Segment Start: Dataset

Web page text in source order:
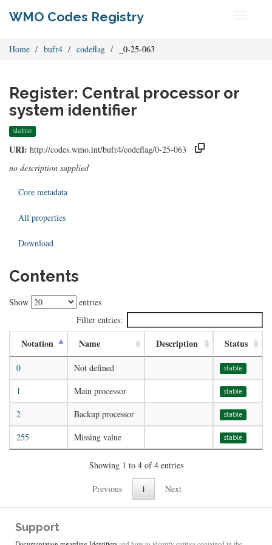
WMO Codes Registry
Home bufr4 codeflag _0-25-063
Register: Central processor or
system identifier
stable
URI: http://codes.wmo.int/bufr4/codeflag/0-25-063
no description supplied
Core metadata
All properties
Download
Contents
Show
entries
Filter entries:
Notation Name Description Status
0 Not defined stable
1 Main processor stable
2 Backup processor stable
255 Missing value stable
Showing 1 to 4 of 4 entries
Previous 1 Next
Support
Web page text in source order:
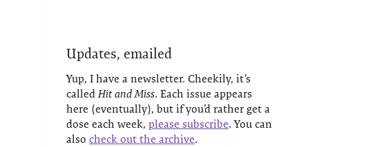
Updates, emailed
Yup, I have a newsletter. Cheekily, it’s
calledHit and Miss. Each issue appears
here (eventually), but if you’d rather get a
dose each week, please subscribe. You can
also check out the archive.
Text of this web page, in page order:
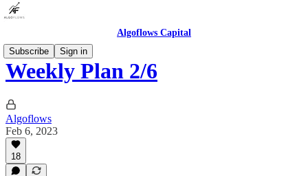
Algoflows Capital
Subscribe
Sign in
Weekly Plan 2/6
Algoflows
Feb 6, 2023
18
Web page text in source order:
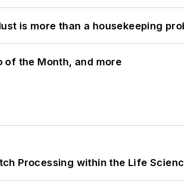
is more than a housekeeping
the Month, and more
Processing within the Life
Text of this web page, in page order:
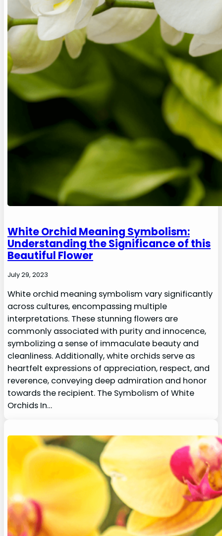
White Orchid Meaning Symbolism:
Understanding the Significance of this
Beautiful Flower
July 29, 2023
White orchid meaning symbolism vary significantly
across cultures, encompassing multiple
interpretations. These stunning flowers are
commonly associated with purity and innocence,
symbolizing a sense of immaculate beauty and
cleanliness. Additionally, white orchids serve as
heartfelt expressions of appreciation, respect, and
reverence, conveying deep admiration and honor
towards the recipient. The Symbolism of White
Orchids In…
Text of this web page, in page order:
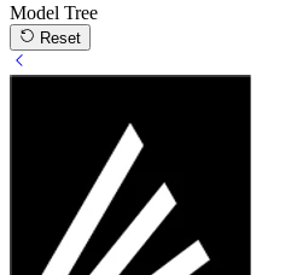
Model Tree
Reset
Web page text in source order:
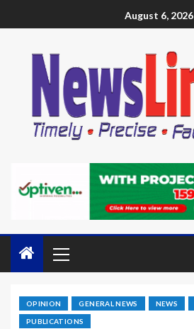
August 6, 2026
OPINION GENERAL NEWS NEWS
PUBLICATIONS
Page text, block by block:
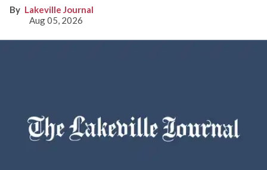
Lakeville Journal
Aug 05, 2026
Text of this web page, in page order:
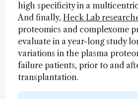
high specificity in a
And finally, Heck Lab
proteomics and complexome
evaluate in a year-long study
variations in the plasma
failure patients, prior to and
transplantation.
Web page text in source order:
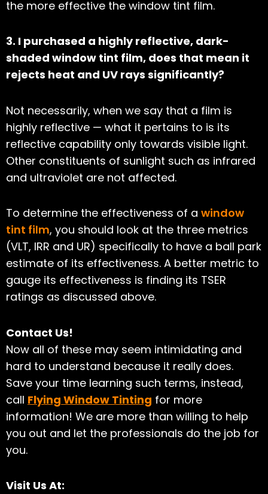
the more effective the window tint film.
3. I purchased a highly reflective, dark-
shaded window tint film, does that mean it
rejects heat and UV rays significantly?
Not necessarily, when we say that a film is
highly reflective — what it pertains to is its
reflective capability only towards visible light.
Other constituents of sunlight such as infrared
and ultraviolet are not affected.
To determine the effectiveness of a window
tint film, you should look at the three metrics
(VLT, IRR and UR) specifically to have a ball park
estimate of its effectiveness. A better metric to
gauge its effectiveness is finding its TSER
ratings as discussed above.
Contact Us!
Now all of these may seem intimidating and
hard to understand because it really does.
Save your time learning such terms, instead,
call Flying Window Tinting for more
information! We are more than willing to help
you out and let the professionals do the job for
you.
Visit Us At:
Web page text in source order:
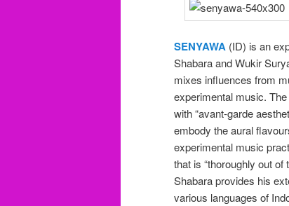
SENYAWA (ID) is an
Shabara and Wukir
mixes influences from
experimental music.
with “avant-garde
embody the aural
experimental music
that is “thoroughly out of
Shabara provides his
various languages of
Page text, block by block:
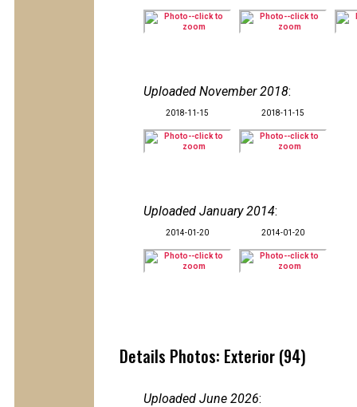
Uploaded November 2018:
2018-11-15 2018-11-15
Uploaded January 2014:
2014-01-20 2014-01-20
Details Photos: Exterior (94)
Uploaded June 2026:
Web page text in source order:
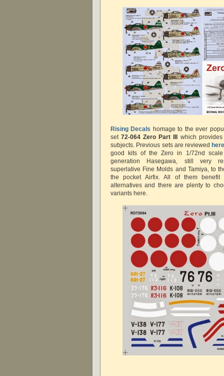
Rising Decals homage to the ever
set72-064 Zero Part III which
subjects. Previous sets are reviewed
good kits of the Zero in 1/72nd
generation Hasegawa, still very
superlative Fine Molds and Tamiya, to
the pocket Airfix. All of them benefit
alternatives and there are plenty to
variants here.
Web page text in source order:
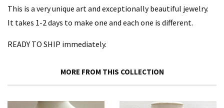
This is a very unique art and exceptionally beautiful jewelry.
It takes 1-2 days to make one and each one is different.
READY TO SHIP immediately.
MORE FROM THIS COLLECTION
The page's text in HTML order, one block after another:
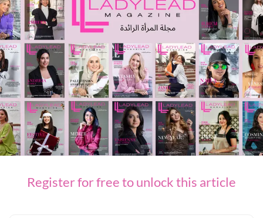
TRAVEL & LEISURE
Travel Confidence Returns: Minor Hotels Reports Sharp Rise
in Middle East Bookings
Editor@ladyleadmag.com 09/07/2026 7.73K
Register for free to unlock this article
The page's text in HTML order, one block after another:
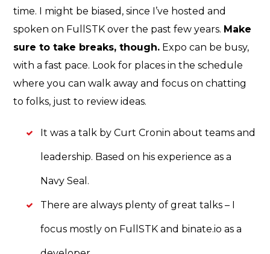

Segment End: Dataset

* _What the task asks_
Please reproduce the records above exactly, omitting every picture.

* _Result for this task_
Web page text in source order:
WMO Codes Registry
Home bufr4 codeflag _0-25-063
Register: Central processor or
system identifier
stable
URI: http://codes.wmo.int/bufr4/codeflag/0-25-063
no description supplied
Core metadata
All properties
Download
Contents
Show
entries
Filter entries:
Notation Name Description Status
0 Not defined stable
1 Main processor stable
2 Backup processor stable
255 Missing value stable
Showing 1 to 4 of 4 entries
Previous 1 Next
Support
Web page text in source order:
Updates, emailed
Yup, I have a newsletter. Cheekily, it’s
calledHit and Miss. Each issue appears
here (eventually), but if you’d rather get a
dose each week, please subscribe. You can
also check out the archive.
Text of this web page, in page order:
Algoflows Capital
Subscribe
Sign in
Weekly Plan 2/6
Algoflows
Feb 6, 2023
18
Web page text in source order:
is more than a housekeeping
the Month, and more
Processing within the Life
Text of this web page, in page order:
White Orchid Meaning Symbolism:
Understanding the Significance of this
Beautiful Flower
July 29, 2023
White orchid meaning symbolism vary significantly
across cultures, encompassing multiple
interpretations. These stunning flowers are
commonly associated with purity and innocence,
symbolizing a sense of immaculate beauty and
cleanliness. Additionally, white orchids serve as
heartfelt expressions of appreciation, respect, and
reverence, conveying deep admiration and honor
towards the recipient. The Symbolism of White
Orchids In…
Text of this web page, in page order:
Model Tree
Reset
Web page text in source order:
August 6, 2026
OPINION GENERAL NEWS NEWS
PUBLICATIONS
Page text, block by block:
Lakeville Journal
Aug 05, 2026
Text of this web page, in page order:
high specificity in a
And finally, Heck Lab
proteomics and complexome
evaluate in a year-long study
variations in the plasma
failure patients, prior to and
transplantation.
Web page text in source order:
the more effective the window tint film.
3. I purchased a highly reflective, dark-
shaded window tint film, does that mean it
rejects heat and UV rays significantly?
Not necessarily, when we say that a film is
highly reflective — what it pertains to is its
reflective capability only towards visible light.
Other constituents of sunlight such as infrared
and ultraviolet are not affected.
To determine the effectiveness of a window
tint film, you should look at the three metrics
(VLT, IRR and UR) specifically to have a ball park
estimate of its effectiveness. A better metric to
gauge its effectiveness is finding its TSER
ratings as discussed above.
Contact Us!
Now all of these may seem intimidating and
hard to understand because it really does.
Save your time learning such terms, instead,
call Flying Window Tinting for more
information! We are more than willing to help
you out and let the professionals do the job for
you.
Visit Us At:
Web page text in source order:
SENYAWA (ID) is an
Shabara and Wukir
mixes influences from
experimental music.
with “avant-garde
embody the aural
experimental music
that is “thoroughly out of
Shabara provides his
various languages of
Page text, block by block:
Uploaded November 2018:
2018-11-15 2018-11-15
Uploaded January 2014:
2014-01-20 2014-01-20
Details Photos: Exterior (94)
Uploaded June 2026:
Web page text in source order:
Rising Decals homage to the ever
set72-064 Zero Part III which
subjects. Previous sets are reviewed
good kits of the Zero in 1/72nd
generation Hasegawa, still very
superlative Fine Molds and Tamiya, to
the pocket Airfix. All of them benefit
alternatives and there are plenty to
variants here.
Web page text in source order:
This is a very unique art and exceptionally beautiful jewelry.
It takes 1-2 days to make one and each one is different.
READY TO SHIP immediately.
MORE FROM THIS COLLECTION
The page's text in HTML order, one block after another:
TRAVEL & LEISURE
Travel Confidence Returns: Minor Hotels Reports Sharp Rise
in Middle East Bookings
Editor@ladyleadmag.com 09/07/2026 7.73K
Register for free to unlock this article
The page's text in HTML order, one block after another:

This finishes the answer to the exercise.